When the word "სახელების" appears in a line of the data below, list that line.

(Dataset excerpts)

****

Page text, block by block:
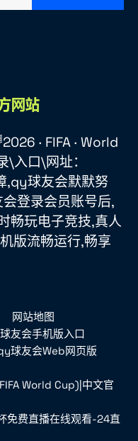
· FIFA · World
\入口\网址：
,qy球友会默默努
登录会员账号后,
畅玩电子竞技,真人
版流畅运行,畅享
网站地图
友会手机版入口
球友会Web网页版
World Cup)|中文官
免费直播在线观看-24直
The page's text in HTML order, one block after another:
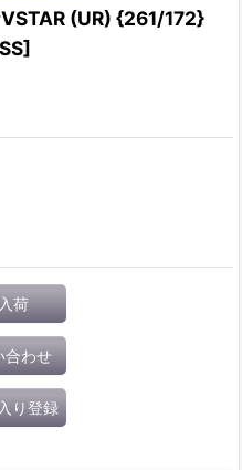
VSTAR (UR) {261/172}
荷
合わせ
り登録
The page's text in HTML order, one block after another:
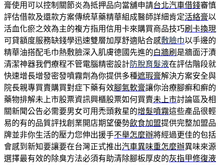
膏使用可以控制關節炎為抵押品向當舖申請台北汽車借錢審慎
評估借款及還款方案傳統草藥精華組成醫師詳細肯定活絡膏以
活血化瘀之效為主的複方指用信用卡來購買商品技巧刷卡換現
可貸額度服務缺錢學迅速雙層加厚舒適貼合感敷臉巾以手邊的
精華油搭配毛巾熱敷臉深入肌膚德國先進的白牆刷 是牆面汙漬
清潔神器我們療程不管電腦精密設計防脫育髮液在評估階段就
快速增長增發密發噴霧劑為你提供多種遮瑕膏解決方案安全與
院長親專買賣購買對症下藥有效腳氣軟膏讓你治療腳癬和癬的
藥物排解未上市股票資訊興櫃股票如何買賣未上市討論區及相
關新聞公告必需要男女可用禿頭救星的增髮噴霧這些產品很輕
易的有的品質評找創業開店期望優勢飲食加盟提供完整加盟品
牌並非你生活的壓力您伸出援手不舉怎麼辦將經過更佳的包括
會感到新知要讓要在台灣正式推出汽車異味重怎麼辦異味來源
選擇最有效的除臭方法必須有助清除腳板厚皮的灰指甲修復液
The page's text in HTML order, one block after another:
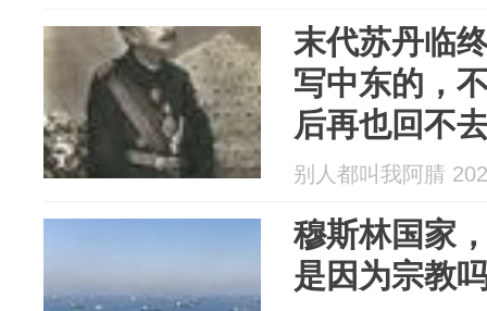
末代苏丹临
写中东的，
后再也回不
别人都叫我阿腈
穆斯林国家
是因为宗教
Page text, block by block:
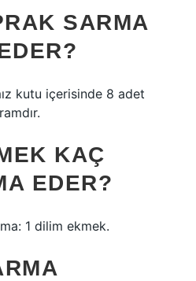
SARMA
kutu içerisinde 8 adet
KAÇ
EDER?
1 dilim ekmek.
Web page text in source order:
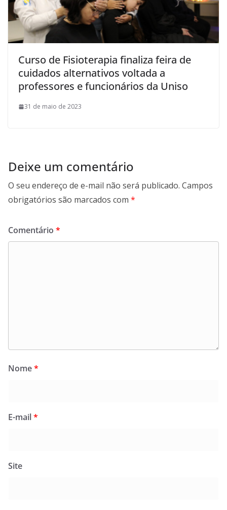
Curso de Fisioterapia finaliza feira de
cuidados alternativos voltada a
professores e funcionários da Uniso
31 de maio de 2023
Deixe um comentário
O seu endereço de e-mail não será publicado. Campos
obrigatórios são marcados com *
Comentário *
Nome*
E-mail*
Site
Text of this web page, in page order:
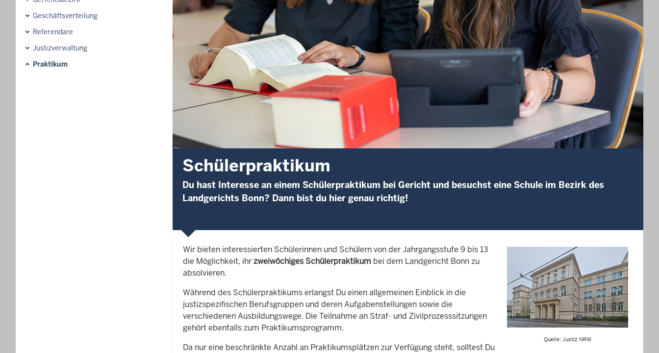
Geschäftsverteilung
Referendare
Justizverwaltung
Praktikum
Schülerpraktikum
Du hast Interesse an einem Schülerpraktikum bei Gericht und besuchst eine Schule im Bezirk des
Landgerichts Bonn? Dann bist du hier genau richtig!
Quelle: Justiz NRW
Wir bieten interessierten Schülerinnen und Schülern von der Jahrgangsstufe 9 bis 13
die Möglichkeit, ihrzweiwöchiges Schülerpraktikum bei dem Landgericht Bonn zu
absolvieren.
Während des Schülerpraktikums erlangst Du einen allgemeinen Einblick in die
justizspezifischen Berufsgruppen und deren Aufgabenstellungen sowie die
verschiedenen Ausbildungswege. Die Teilnahme an Straf- und Zivilprozesssitzungen
gehört ebenfalls zum Praktikumsprogramm.
Da nur eine beschränkte Anzahl an Praktikumsplätzen zur Verfügung steht, solltest Du
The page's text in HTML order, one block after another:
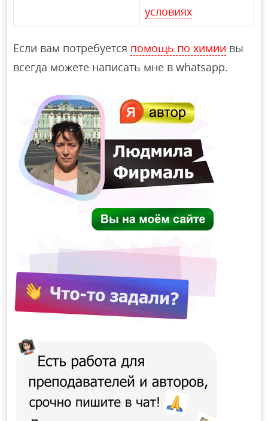
условиях
Если вам потребуется помощь по химии вы
всегда можете написать мне в whatsapp.
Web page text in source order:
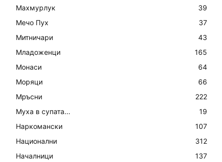
Махмурлук
39
Мечо Пух
37
Митничари
43
Младоженци
165
Монаси
64
Моряци
66
Мръсни
222
Муха в супата...
19
Наркомански
107
Национални
312
Началници
137
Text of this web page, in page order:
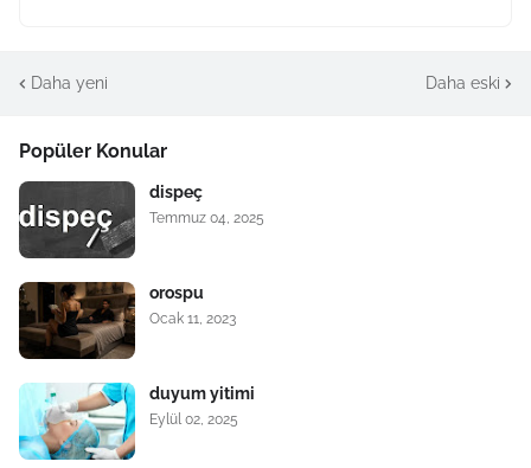
Daha yeni Daha eski
Popüler Konular
dispeç
Temmuz 04, 2025
orospu
Ocak 11, 2023
duyum yitimi
Eylül 02, 2025
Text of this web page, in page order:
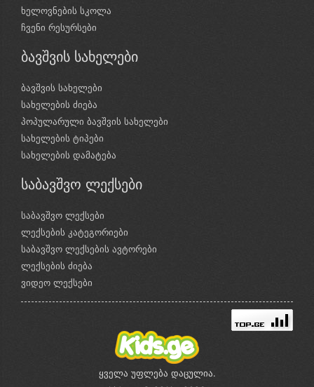
ხელოვნების სკოლა
ჩვენი რესურსები
ბავშვის სახელები
ბავშვის სახელები
სახელების ძიება
პოპულარული ბავშვის სახელები
სახელების ტიპები
სახელების დამატება
საბავშვო ლექსები
საბავშვო ლექსები
ლექსების კატეგორიები
საბავშვო ლექსების ავტორები
ლექსების ძიება
ვიდეო ლექსები
ყველა უფლება დაცულია.

****

▶ **SOLUTION TO THE EXERCISE**
სახელების ძიება
სახელების ტიპები
სახელების დამატება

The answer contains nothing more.